Diplomats asked him what should be done to provide a soft landing for the poorest in the economy if economic sense ever returned and there was a dramatic re-entry into the international arena. For example, would prices rocket if controls were lifted?

"What do you want to protect people from? The World Food Programme is already feeding half the country while there is little or no service delivery when it comes to health and utilities. The faster the reforms come the better," he replied.

Diplomats interpreted him to mean that wealthy urban Zimbabweans, including the ruling Zanu-PF, have little idea how most Zimbabweans are already operating outside of the economy and have become totally dependent on outside help.

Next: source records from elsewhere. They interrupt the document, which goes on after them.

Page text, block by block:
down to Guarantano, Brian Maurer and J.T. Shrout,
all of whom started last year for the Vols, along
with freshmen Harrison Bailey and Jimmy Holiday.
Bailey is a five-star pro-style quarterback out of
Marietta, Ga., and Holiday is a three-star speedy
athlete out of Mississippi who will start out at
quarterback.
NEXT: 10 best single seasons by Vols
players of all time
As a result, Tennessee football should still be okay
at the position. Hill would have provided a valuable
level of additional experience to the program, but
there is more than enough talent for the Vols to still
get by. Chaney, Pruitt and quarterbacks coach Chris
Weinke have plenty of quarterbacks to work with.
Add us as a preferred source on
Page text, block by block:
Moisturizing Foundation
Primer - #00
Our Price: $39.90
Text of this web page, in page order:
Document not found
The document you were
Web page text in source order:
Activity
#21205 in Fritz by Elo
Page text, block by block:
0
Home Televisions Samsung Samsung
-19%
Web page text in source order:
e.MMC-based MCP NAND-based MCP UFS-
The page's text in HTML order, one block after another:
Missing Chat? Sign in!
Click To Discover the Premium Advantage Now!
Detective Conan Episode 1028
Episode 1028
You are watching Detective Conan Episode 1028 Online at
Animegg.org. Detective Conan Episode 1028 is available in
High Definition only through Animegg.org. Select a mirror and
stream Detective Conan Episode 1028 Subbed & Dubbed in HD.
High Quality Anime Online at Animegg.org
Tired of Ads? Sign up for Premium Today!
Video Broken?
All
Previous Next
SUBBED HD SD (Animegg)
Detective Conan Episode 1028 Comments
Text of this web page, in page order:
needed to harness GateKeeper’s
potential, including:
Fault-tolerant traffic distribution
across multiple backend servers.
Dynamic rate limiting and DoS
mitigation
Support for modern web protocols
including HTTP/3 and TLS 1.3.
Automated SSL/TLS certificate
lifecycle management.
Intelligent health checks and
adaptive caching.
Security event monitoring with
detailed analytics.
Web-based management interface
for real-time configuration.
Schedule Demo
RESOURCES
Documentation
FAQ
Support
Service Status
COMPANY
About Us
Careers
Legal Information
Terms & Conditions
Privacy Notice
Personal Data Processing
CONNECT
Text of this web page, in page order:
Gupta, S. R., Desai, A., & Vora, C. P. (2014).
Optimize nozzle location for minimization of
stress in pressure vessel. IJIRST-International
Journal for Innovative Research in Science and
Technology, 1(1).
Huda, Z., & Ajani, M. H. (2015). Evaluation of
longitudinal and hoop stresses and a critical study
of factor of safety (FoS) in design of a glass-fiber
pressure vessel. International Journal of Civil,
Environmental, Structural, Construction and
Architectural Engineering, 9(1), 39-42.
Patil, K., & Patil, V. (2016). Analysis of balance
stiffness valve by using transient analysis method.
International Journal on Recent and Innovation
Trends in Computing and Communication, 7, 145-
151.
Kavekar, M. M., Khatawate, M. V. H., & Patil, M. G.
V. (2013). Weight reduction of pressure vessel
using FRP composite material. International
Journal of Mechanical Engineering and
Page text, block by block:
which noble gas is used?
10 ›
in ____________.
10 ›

Manufacturing and retail industries have shrunk so much that Zimbabwe is now able to provide essentials, including food, for only a minority of the population.

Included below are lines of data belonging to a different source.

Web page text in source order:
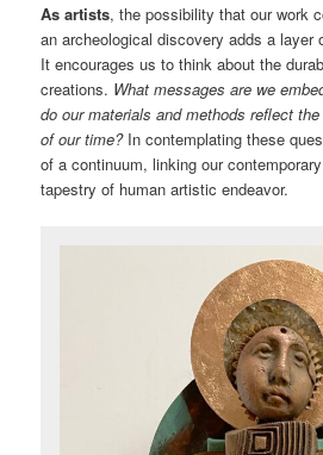
As artists, the possibility that our work
an archeological discovery adds a layer
It encourages us to think about the
creations. What messages are we
do our materials and methods reflect
of our time?In contemplating these
of a continuum, linking our
tapestry of human artistic endeavor.
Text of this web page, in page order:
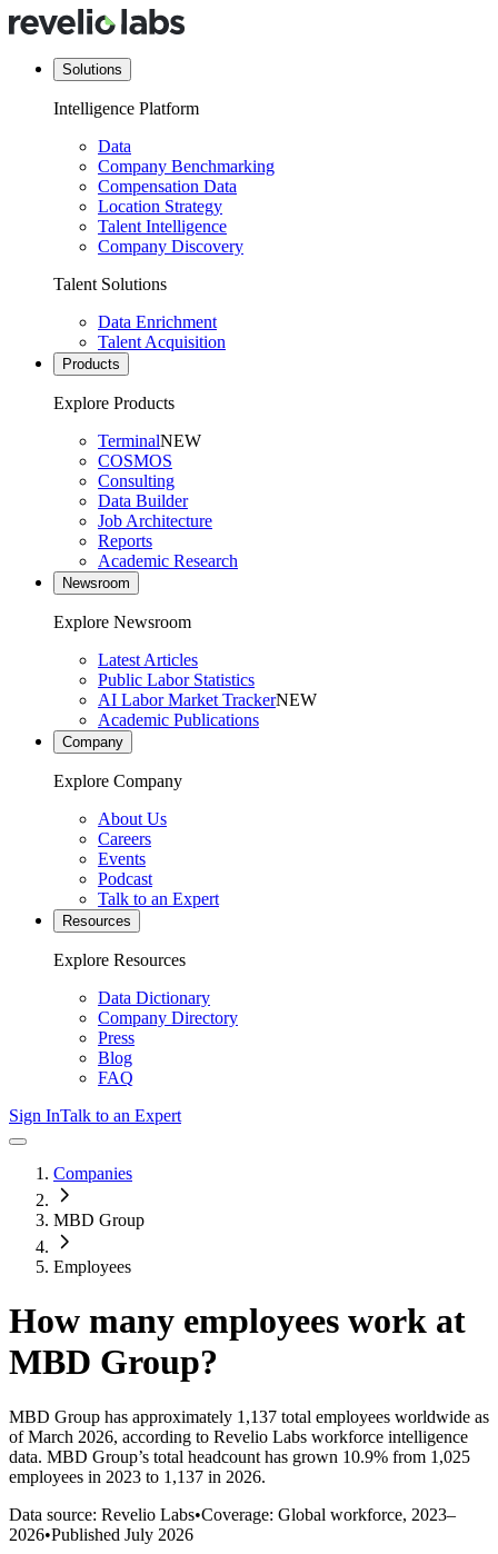
Solutions
Intelligence Platform
Data
Company Benchmarking
Compensation Data
Location Strategy
Talent Intelligence
Company Discovery
Talent Solutions
Data Enrichment
Talent Acquisition
Products
Explore Products
TerminalNEW
COSMOS
Consulting
Data Builder
Job Architecture
Reports
Academic Research
Newsroom
Explore Newsroom
Latest Articles
Public Labor Statistics
AI Labor Market TrackerNEW
Academic Publications
Company
Explore Company
About Us
Careers
Events
Podcast
Talk to an Expert
Resources
Explore Resources
Data Dictionary
Company Directory
Press
Blog
FAQ
Sign InTalk to an Expert
Companies
MBD Group
Employees
How many employees work at
MBD Group?
MBD Group has approximately 1,137 total employees worldwide as
of March 2026, according to Revelio Labs workforce intelligence
data. MBD Group’s total headcount has grown 10.9% from 1,025
employees in 2023 to 1,137 in 2026.
Data source: Revelio Labs•Coverage: Global workforce, 2023–
2026•Published July 2026
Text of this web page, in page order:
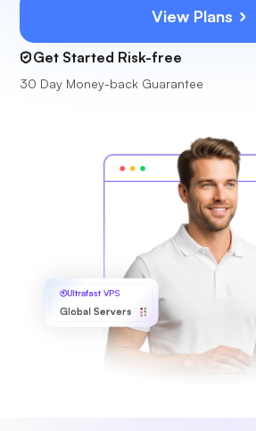
View Plans
Get Started Risk-free
30 Day Money-back Guarantee
Ultrafast VPS
Global Servers
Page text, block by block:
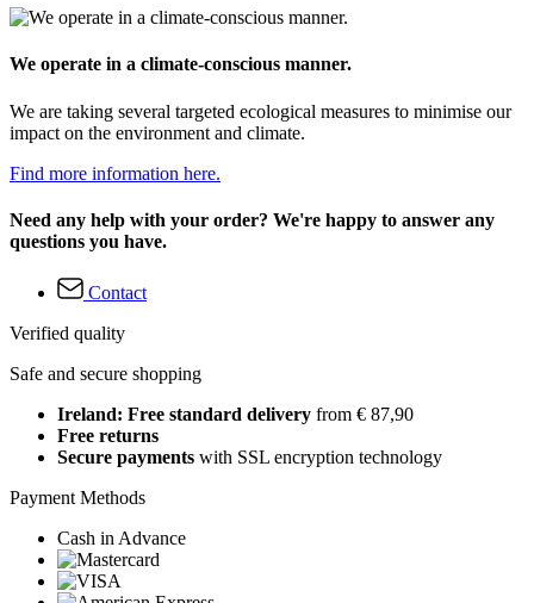
We operate in a climate-conscious manner.
We are taking several targeted ecological measures to minimise our
impact on the environment and climate.
Find more information here.
Need any help with your order? We're happy to answer any
questions you have.
Contact
Verified quality
Safe and secure shopping
Ireland: Free standard delivery from € 87,90
Free returns
Secure payments with SSL encryption technology
Payment Methods
Cash in Advance
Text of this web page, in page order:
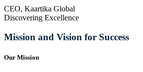
CEO, Kaartika Global
Discovering Excellence
Mission and Vision for Success
Our Mission
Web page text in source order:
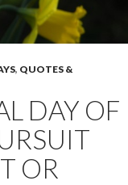
, QUOTES &
DAY OF
OR
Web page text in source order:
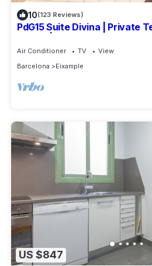
10(123 Reviews)
PdG15 Suite Divina | Private
Gracia | Plaza Catalunya
Air Conditioner TV
View
Barcelona
Eixample
US $847

A study by the Global Poverty Research Group last year showed that 50 percent of all urban people are surviving either on remittances or food from relatives working outside Zimbabwe.

And this was long before the government froze prices in July this year, further destroying production.

Now many commentators and workers in foreign humanitarian NGOs believe that almost every family in Zimbabwe depends on remittances from relatives, mostly in South Africa.

This week Gono, who has been heading the central bank for the most disastrous three years of its life and who controls the economy launched another binge of finger pointing and currency changing.

He withdrew the highest denomination note of ZIM$200 000 from circulation and replaced it with three others, for ZIM$250 000, ZIM$500 000 and ZIM$750 000.

None of these impressive-sounding notes can buy US 50 cents, or a bar of soap, which costs about ZIM$5-million.

Gono said he has decided not to chop off zeroes from the currency, as he did last year when computer systems crashed because excessive noughts were incompatible with accounting systems.

He was not repeating this because he said commercial operators had taken advantage of the change to send prices "soaring".

He also increased the amount of cash customers could withdraw from the banks from the equivalent of R20 a day to R160. This was only after weeks of bank customers queuing for hours and even sleeping overnight outside banks, hoping to get at their cash.

Beatrice Mtetwa, president of Zimbabwe's Law Society, said the central bank was using what she described as "deliberate control over people's lives. It is not coincidental that this is happening over the annual Christmas and end-of-year holidays. The effect of the controls will prevent urban people travelling to their rural homes". Most opposition supporters live in urban areas.

"The limits on cash withdrawals are an assault on property rights and also affect people's ability to purchase items for sustenance. Every aspect of a human being's most basic rights is affected by the central bank's controls," Mtetwa said.

Harare economist and former president of the Zimbabwe National Chamber of Commerce, Luxon Zembe, said the present shortage of cash and the suffering endured by the poor is "pathetic".

Gono said he was doing it to curb the black market trade in foreign currency. But, critics say he is the central player in the forex scrum, which he denies.